Microsoft founder and chairman Bill Gates unveiled new initiatives designed to further the company’s vision of turning homes into digital media networks linked to its software, video game machine and Internet services. He said Microsoft’s most-recent product releases, the Windows XP operating system and the Xbox game machine, had been selling well, against a backdrop of somewhat stronger than expected year-end sales for both computers and other consumer electronics than many had expected. In his keynote address at the Consumer Electronics Show, Gates said Windows XP has sold more than 17 million copies since its Oct 25 release, making it Microsoft’s fastest-selling operating system to date.
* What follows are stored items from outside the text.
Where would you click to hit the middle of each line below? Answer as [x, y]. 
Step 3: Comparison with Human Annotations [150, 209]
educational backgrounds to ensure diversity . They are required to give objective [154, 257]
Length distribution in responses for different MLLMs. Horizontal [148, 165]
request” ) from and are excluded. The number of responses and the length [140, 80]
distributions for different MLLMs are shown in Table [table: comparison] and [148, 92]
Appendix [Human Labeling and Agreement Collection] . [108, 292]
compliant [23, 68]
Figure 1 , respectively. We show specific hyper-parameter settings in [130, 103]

“The opportunities for the consumer electronics, software and media industries have never been greater and this cycle of innovation has the potential to deliver valuable stimulus to the economy,” Gates said in his prepared remarks. Microsoft met the high end of its estimates with the Xbox, shipping 1.5 million machines in the near six weeks between its launch and year-end, Gates said.
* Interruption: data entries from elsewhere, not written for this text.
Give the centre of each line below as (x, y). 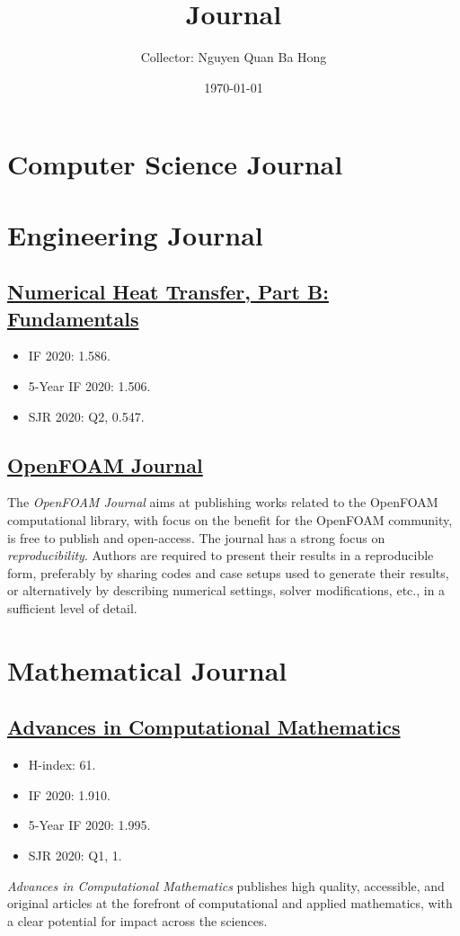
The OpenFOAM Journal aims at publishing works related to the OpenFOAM (223, 502)
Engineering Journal (135, 234)
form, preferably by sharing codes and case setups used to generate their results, (228, 572)
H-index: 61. (62, 765)
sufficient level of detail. (72, 608)
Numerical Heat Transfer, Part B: (168, 292)
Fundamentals (73, 318)
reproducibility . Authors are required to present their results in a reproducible (221, 555)
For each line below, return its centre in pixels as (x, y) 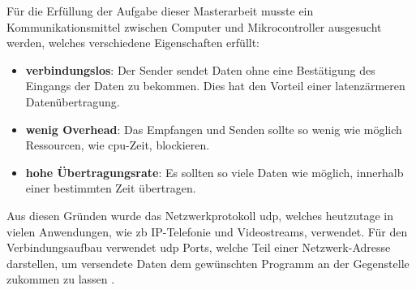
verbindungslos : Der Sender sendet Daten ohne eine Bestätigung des (200, 69)
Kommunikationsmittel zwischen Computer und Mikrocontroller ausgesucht (194, 26)
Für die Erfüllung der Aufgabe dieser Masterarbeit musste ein (160, 11)
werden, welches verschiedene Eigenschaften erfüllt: (133, 43)
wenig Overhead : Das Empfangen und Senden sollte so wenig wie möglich (214, 129)
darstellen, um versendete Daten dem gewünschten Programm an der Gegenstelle (208, 263)
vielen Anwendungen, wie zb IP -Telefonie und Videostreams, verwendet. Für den (207, 231)
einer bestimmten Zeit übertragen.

Microsoft and its rivals in the fast-growing video game market, Sony and Nintendo, have sparred over which platform has sold fastest. Gates, who also serves as Microsoft’s chief software architect, pointed to the average of the more than three games sold for every Xbox, as evidence the platform making an impact against its more-established rivals.

Gates also unveiled two new initiatives known by their internal code names: ‘Mira’, a technology platform for wireless home computing, and ‘Freestyle’, a hardware and software package for Windows XP-based PCs that promises to turn computers into something more like digital entertainment centres. Mira, based on the latest version of Microsoft’s portable operating system, would enable a range of wireless devices, such as PC monitors that detach and become portable touch-screen tablets, Gates said. He added that Microsoft was working with companies like Intel towards a goal of bringing the first products based on the new software to market in time for the year-end holiday season in 2002.